In den gängigen Standards zur Informationssicherheit und Cyber-Security ist der Faktor Mensch ja durchaus thematisiert. Im IT-Grundschutz-Kompendium zum Beispiel sind folgende Elemente enthalten:

  • Der Beeinflussung von Menschen wird Rechnung getragen durch die Definition entsprechender “Gefährdungen” wie “Social Engineering” oder “Integritätsverlust schützenswerter Informationen”.
  • Im Prozessbaustein “ORP: Organisation und Personal” wird explizit die Notwendigkeit der Information und Schulung von Mitarbeiter*innen gefordert. Und zwar immer unter dem Hinweis darauf, dass Mitarbeiter*innen eben auch in die Lage versetzt werden müssen, den technischen Anforderungen Genüge zu tun.

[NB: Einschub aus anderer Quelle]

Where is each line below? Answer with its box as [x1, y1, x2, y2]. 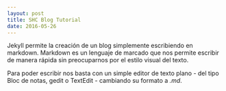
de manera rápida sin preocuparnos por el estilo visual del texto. [7, 56, 189, 64]
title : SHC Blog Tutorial [7, 16, 81, 23]
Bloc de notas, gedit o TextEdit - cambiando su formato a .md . [7, 77, 183, 85]
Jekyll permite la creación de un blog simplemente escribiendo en [7, 42, 193, 50]
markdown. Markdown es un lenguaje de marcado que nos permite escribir [7, 49, 219, 57]
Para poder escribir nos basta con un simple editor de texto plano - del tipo [7, 69, 219, 77]
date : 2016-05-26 [7, 23, 57, 29]
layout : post [7, 10, 45, 17]

Warum also sind und bleiben die Menschen im Unternehmen nach wie vor ein so hohes Risiko für die Cyber-Sicherheit?

Menschen haben menschliche Eigenschaften, die nun einmal ausgenutzt werden können. Social Engineering z.B. setzt bewusst auf menschliche “Schwächen” und Manipulation, um an wertvolle Informationen zu kommen. Beispiele: Hilfsbereitschaft, Höflichkeit, Hierarchiedenken, das Bedürfnis zu helfen oder gut informiert zu wirken. Indem auf diese vermeintlichen Schwächen gesetzt und diese ausgenutzt werden, können nach wie vor technische Restriktionen erfolgreich umgangen werden.

“Es ist immer noch einfacher Menschen zu hacken, als hochkomplexe technische Systeme zu überwinden.” 

Immer noch die beste und zuverlässigste Methode, um technologische oder organisatorische Restriktionen auszuhebeln. Der Mensch bleibt nun einmal das schwächste Glied in der Kette – wenn man ihn nicht ausbildet, informiert und trainiert.

Zudem kann man für “Verhalten” nicht einfach mal ein Patch installieren – wir reden hier von Verhaltensänderung bei Erwachsenen – das erfordert in der Regel viel Zeit und Aufwand. Gewünschtes Verhalten lässt sich nicht durch eine einzelne Mail “herbeikommunizieren”, dazu braucht es deutlich mehr!

In der Studie “IT WIRD KERN DER WERTSCHÖPFUNG. Studie IT-Trends 2022” von Capgemini und auch in anderen Quellen wird angegeben, dass knapp drei Viertel der Befragten mit höheren Ausgaben für die IT rechnen. Schaut man sich das IT-Budget näher an, so handelt es sich aber fast ausschließlich um Investitionen in Technologie und dort um Modernisierung und Absicherung bestehender Systeme und Anwendung sowie Neuentwicklungen oder -implementierung. Sollte das Budget für Cyber-Security-Awareness dort ebenfalls zu finden sein, wird es jedenfalls nicht näher beziffert (oder ist es zu gering, um eine “aktive” Rolle zu spielen?)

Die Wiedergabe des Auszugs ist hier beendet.